I don’t know why I thought of this today, this morning while sitting on the back steps as the straight rain began to douse the trees, grass, cars. Excited small brown birds darted from the lilac bush to the low branches of maple trees bordering the driveway. What came into my mind was a scene of a classroom, middle school years, in a Catholic school where windows line the students’ left side of the room. Outside is Goodhue Avenue and full tall trees. It must be late spring because the trees are green. The sky is cloudy gray and the light in the classroom is flat and dim. There are overhead lights that would not usually be on at this hour of the day. The rain is steady and heavy. I’m staring at the scene outside. Almost hypnotized by the falling rain. I hear the rain slapping on the big tree leaves and washing the street. It’s a straight-down shower, the sound of it muffling the voice of the nun teaching us something that afternoon.

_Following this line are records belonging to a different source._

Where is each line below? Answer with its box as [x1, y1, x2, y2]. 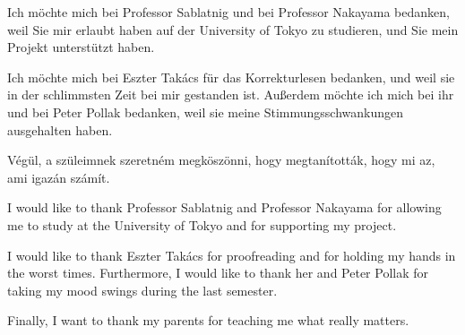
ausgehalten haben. [7, 120, 113, 139]
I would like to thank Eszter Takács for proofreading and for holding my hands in [7, 245, 456, 264]
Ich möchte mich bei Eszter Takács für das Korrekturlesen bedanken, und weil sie [7, 67, 455, 86]
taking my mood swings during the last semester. [7, 280, 278, 299]
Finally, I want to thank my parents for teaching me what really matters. [7, 311, 409, 330]
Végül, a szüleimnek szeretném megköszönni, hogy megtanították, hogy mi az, [7, 150, 435, 169]
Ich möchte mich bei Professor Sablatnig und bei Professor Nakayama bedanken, [7, 3, 450, 21]
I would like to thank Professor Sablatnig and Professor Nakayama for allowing [7, 198, 442, 217]
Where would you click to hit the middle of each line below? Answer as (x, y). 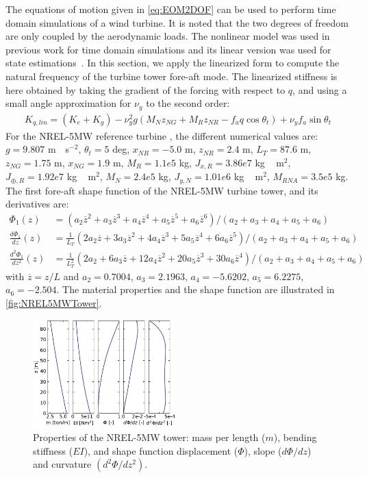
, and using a (320, 89)
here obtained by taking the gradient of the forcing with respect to (145, 89)
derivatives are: (37, 204)
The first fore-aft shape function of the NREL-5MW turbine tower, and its (162, 190)
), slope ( (263, 450)
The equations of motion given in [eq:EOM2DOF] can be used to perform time (171, 9)
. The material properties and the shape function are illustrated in (195, 289)
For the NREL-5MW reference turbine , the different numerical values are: (162, 135)
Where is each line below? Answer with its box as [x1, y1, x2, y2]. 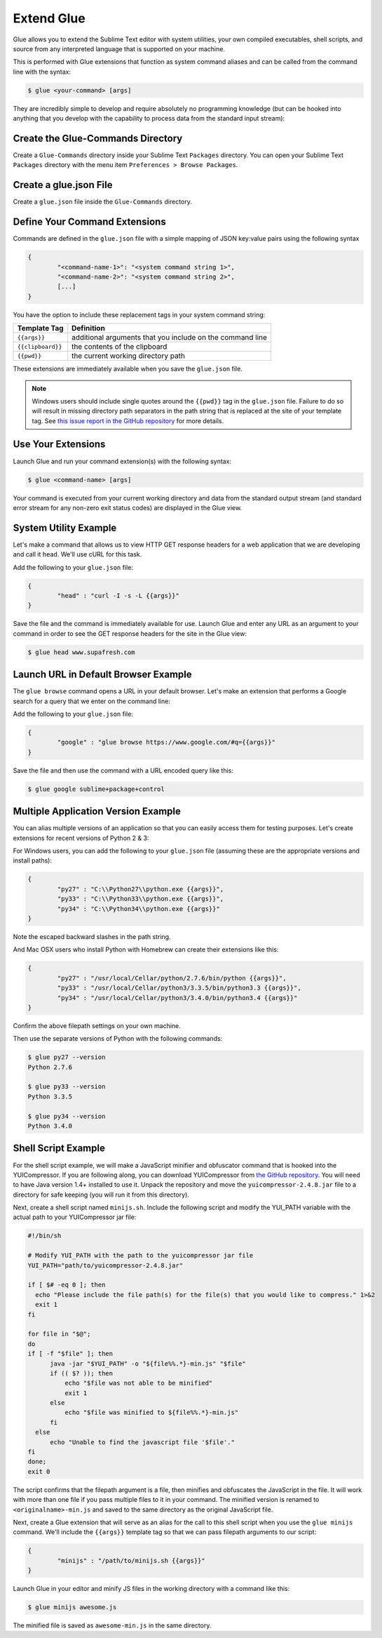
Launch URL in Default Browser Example [13, 669, 192, 681]
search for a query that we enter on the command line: [13, 697, 171, 705]
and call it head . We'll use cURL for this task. [13, 550, 142, 559]
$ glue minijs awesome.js [27, 1604, 117, 1611]
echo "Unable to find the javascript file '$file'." [50, 1438, 235, 1446]
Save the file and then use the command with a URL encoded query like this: [13, 766, 234, 775]
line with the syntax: [13, 67, 71, 76]
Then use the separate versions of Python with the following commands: [13, 1034, 223, 1043]
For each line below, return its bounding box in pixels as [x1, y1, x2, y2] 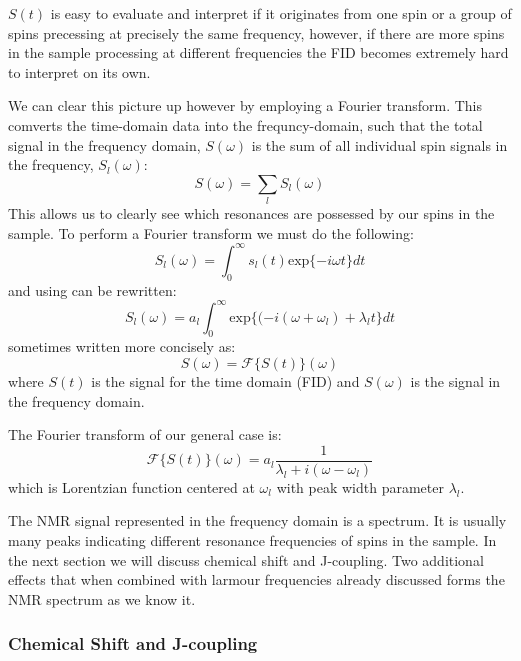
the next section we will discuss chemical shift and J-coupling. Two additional [8, 549, 484, 570]
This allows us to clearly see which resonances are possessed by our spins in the [8, 203, 495, 224]
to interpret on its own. [8, 61, 151, 82]
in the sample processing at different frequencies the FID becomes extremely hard [8, 42, 509, 63]
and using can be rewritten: [8, 279, 177, 300]
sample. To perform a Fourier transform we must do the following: [8, 222, 414, 243]
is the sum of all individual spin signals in [251, 134, 508, 155]
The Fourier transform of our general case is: [8, 424, 282, 445]
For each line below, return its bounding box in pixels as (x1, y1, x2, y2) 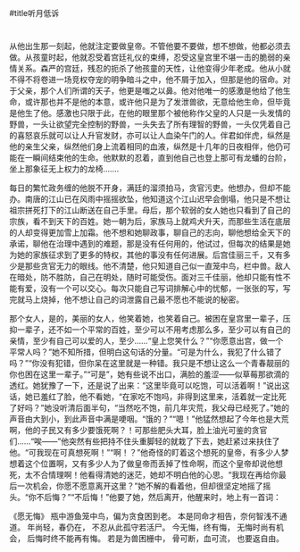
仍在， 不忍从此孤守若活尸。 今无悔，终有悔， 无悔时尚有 (65, 522, 277, 533)
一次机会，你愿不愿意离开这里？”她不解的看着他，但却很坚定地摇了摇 (16, 481, 271, 491)
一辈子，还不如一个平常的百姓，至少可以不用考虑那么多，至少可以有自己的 (16, 324, 291, 335)
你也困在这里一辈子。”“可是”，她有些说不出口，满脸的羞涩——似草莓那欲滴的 (9, 369, 290, 380)
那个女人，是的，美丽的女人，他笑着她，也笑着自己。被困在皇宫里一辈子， (9, 314, 283, 324)
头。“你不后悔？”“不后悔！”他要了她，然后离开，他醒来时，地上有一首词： (9, 492, 281, 503)
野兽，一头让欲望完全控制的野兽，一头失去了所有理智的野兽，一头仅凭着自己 (9, 119, 291, 130)
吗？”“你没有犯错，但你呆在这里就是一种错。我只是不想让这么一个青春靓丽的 (9, 358, 290, 369)
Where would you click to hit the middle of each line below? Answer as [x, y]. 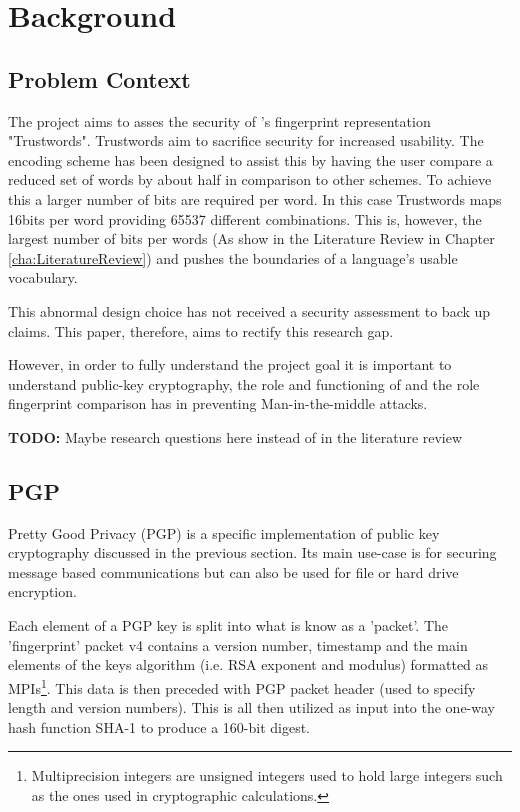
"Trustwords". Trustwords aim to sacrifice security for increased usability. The [246, 140]
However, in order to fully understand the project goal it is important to [230, 364]
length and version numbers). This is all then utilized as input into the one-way [251, 707]
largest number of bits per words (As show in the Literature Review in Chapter [251, 238]
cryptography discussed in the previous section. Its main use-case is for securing [252, 552]
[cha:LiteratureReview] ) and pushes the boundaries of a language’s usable [233, 257]
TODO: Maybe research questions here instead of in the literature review [235, 436]
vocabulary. [43, 277]
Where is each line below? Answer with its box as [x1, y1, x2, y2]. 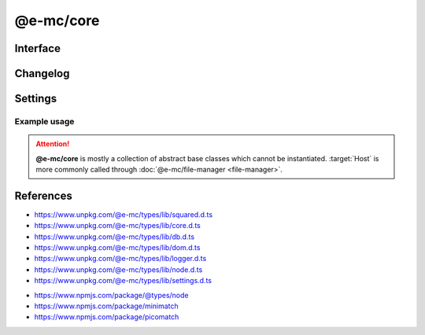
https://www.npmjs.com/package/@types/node [34, 290, 189, 300]
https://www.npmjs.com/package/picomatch [34, 312, 179, 322]
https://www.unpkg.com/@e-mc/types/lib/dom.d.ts [34, 243, 201, 252]
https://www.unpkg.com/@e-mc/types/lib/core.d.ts [34, 221, 201, 230]
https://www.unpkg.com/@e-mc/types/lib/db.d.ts [34, 232, 195, 241]
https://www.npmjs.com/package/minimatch [34, 301, 179, 311]
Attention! [35, 139, 70, 149]
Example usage [14, 116, 75, 127]
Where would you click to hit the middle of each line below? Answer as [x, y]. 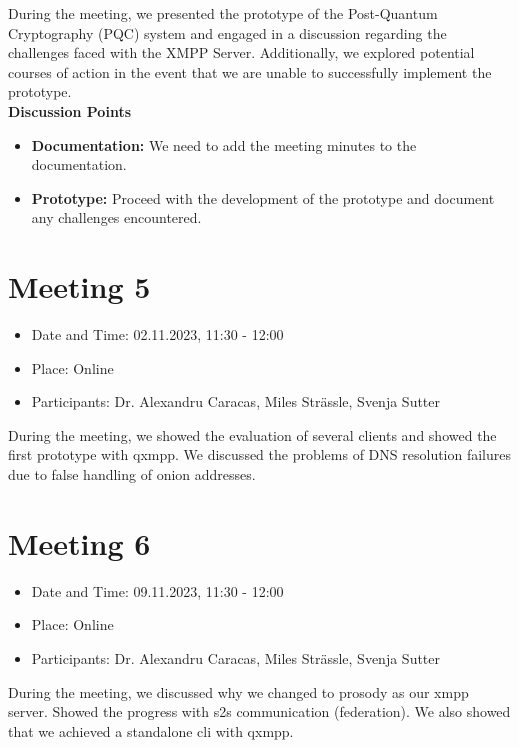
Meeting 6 [79, 542]
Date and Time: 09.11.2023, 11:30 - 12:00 [157, 590]
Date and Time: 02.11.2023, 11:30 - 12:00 [157, 334]
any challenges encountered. [116, 217]
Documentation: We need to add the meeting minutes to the [224, 144]
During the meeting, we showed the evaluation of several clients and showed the [252, 434]
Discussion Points [69, 110]
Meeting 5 [79, 286]
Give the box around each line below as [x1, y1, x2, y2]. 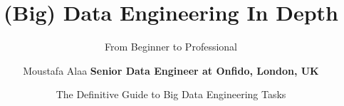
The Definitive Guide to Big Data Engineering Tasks [56, 87, 286, 102]
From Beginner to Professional [105, 39, 237, 54]
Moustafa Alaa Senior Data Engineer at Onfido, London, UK [23, 63, 319, 78]
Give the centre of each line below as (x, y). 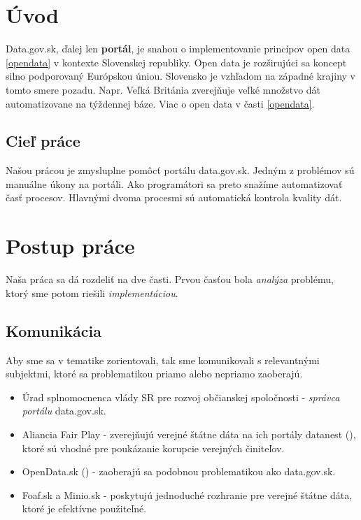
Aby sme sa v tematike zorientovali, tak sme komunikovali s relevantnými (163, 360)
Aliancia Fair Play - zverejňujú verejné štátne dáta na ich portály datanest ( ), (189, 434)
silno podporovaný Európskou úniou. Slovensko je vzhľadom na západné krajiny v (180, 76)
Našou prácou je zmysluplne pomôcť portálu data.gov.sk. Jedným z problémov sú (180, 170)
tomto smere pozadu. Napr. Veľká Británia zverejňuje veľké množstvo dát (163, 89)
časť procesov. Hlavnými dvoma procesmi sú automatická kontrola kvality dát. (174, 197)
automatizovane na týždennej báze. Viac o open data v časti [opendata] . (160, 103)
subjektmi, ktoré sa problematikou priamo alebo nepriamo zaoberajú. (154, 374)
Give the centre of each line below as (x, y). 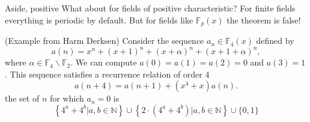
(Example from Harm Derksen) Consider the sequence (105, 41)
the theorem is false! (264, 20)
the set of (22, 98)
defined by (275, 41)
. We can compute (104, 62)
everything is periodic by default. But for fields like (99, 20)
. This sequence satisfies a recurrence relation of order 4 (107, 74)
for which (67, 98)
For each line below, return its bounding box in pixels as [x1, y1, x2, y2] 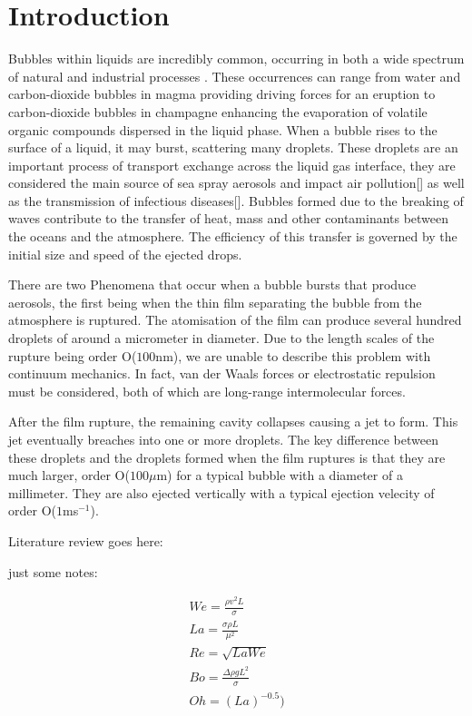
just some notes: [8, 562, 98, 581]
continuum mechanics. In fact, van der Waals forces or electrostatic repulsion [8, 364, 436, 383]
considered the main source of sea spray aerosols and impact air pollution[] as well [8, 173, 465, 192]
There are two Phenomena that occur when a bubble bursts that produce [8, 275, 417, 294]
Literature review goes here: [8, 531, 163, 550]
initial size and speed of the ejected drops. [8, 244, 242, 263]
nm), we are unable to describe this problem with [155, 346, 431, 365]
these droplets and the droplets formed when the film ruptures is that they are [8, 447, 446, 466]
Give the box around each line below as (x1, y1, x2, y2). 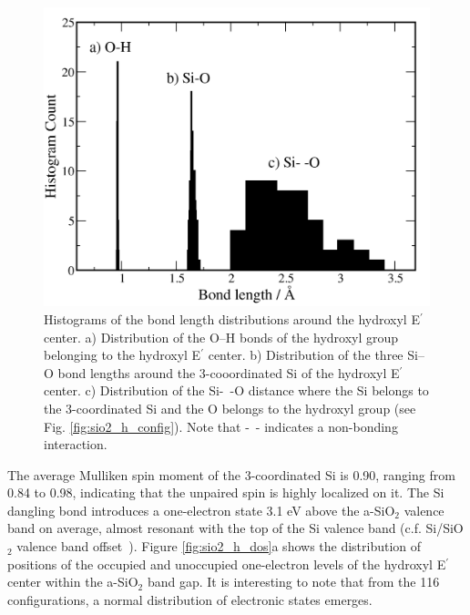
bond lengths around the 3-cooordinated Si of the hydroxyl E (57, 363, 400, 382)
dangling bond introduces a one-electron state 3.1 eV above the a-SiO (7, 500, 395, 519)
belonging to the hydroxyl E (44, 345, 201, 364)
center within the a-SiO (7, 572, 138, 591)
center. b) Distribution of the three (208, 345, 404, 364)
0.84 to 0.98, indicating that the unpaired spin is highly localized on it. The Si (7, 483, 444, 502)
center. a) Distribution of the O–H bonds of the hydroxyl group (44, 327, 399, 346)
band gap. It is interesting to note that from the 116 (147, 572, 440, 591)
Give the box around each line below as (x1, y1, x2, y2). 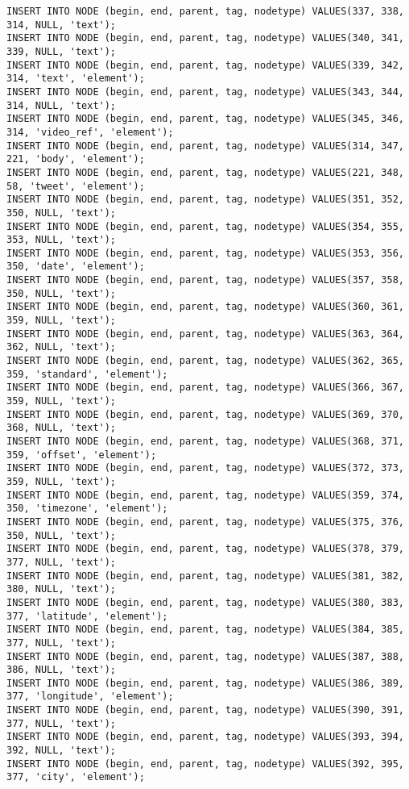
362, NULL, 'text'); (6, 341, 117, 353)
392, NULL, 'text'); (6, 745, 117, 757)
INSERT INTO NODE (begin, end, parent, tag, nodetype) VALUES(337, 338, (6, 6, 404, 17)
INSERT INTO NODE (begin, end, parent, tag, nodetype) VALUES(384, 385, (6, 624, 404, 636)
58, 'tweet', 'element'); (6, 180, 145, 192)
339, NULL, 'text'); (6, 45, 117, 57)
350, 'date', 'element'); (6, 261, 145, 273)
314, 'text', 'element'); (6, 73, 145, 85)
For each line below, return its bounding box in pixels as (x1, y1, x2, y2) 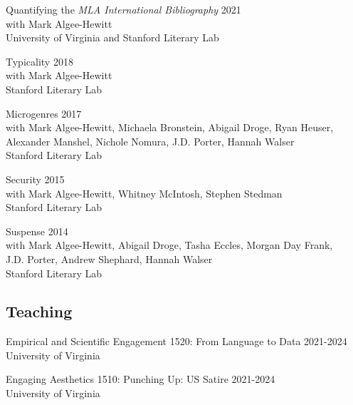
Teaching (6, 300, 73, 322)
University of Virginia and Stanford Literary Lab (6, 30, 219, 45)
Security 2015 (6, 171, 65, 186)
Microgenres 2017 (6, 106, 82, 121)
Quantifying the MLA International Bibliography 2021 (6, 2, 241, 16)
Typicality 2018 (6, 53, 73, 68)
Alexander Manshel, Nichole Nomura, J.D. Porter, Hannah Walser (6, 133, 295, 148)
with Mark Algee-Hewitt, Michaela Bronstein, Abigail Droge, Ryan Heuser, (6, 120, 334, 135)
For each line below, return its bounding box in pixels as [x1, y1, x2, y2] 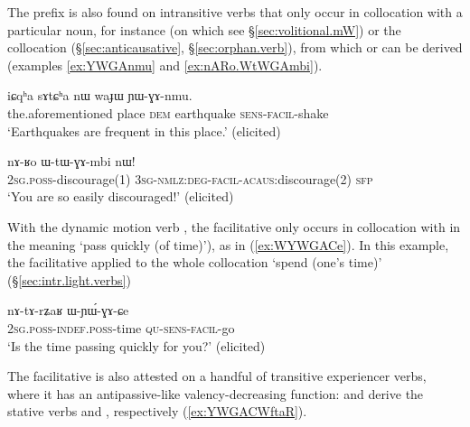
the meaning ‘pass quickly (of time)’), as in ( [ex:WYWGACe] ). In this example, [7, 235, 449, 254]
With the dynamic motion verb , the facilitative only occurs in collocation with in [7, 217, 461, 236]
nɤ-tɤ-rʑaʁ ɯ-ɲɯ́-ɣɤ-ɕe [7, 301, 129, 320]
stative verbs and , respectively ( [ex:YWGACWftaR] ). [7, 402, 307, 421]
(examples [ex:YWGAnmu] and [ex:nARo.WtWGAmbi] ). [7, 55, 323, 74]
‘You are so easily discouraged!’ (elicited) [7, 187, 234, 206]
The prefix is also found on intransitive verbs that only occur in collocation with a [7, 3, 463, 21]
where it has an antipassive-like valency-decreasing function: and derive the [7, 384, 424, 403]

Cards of alphabet letters in cursive form, upper and lower case, ring around the top of the black-board or it could have been a green-board. In a corner of the wall on the right are symbols of Gregorian chant notation, the directional signs for singing ancient church music. In another corner is a shelf unit or bureau topped by a blue-and-white figure of Mary, the mother of Jesus of Nazareth. There are 30 or so other classmates in light-blue shirts with navy-blue ties (some with metal tie clips) and uniform dark pants or checked blue-and-gray jumpers over white blouses with round collars. At the front of the class on the right is a tall steel cart with wheels holding a small television that gives a black-and-white picture when it is turned on, such as the times the students are allowed to watch a splashdown of one of the Mercury or Gemini astronaut capsules. My memory is that the rain is happening in time that is almost no-time, the spinning of the long narrow red second-hand on the clock and the whole world suspended for however long I stare out the window at the rain, which keeps coming back to earth from the clouds all blended into a light gray cover above the town. It’s a kind of daydream dimension.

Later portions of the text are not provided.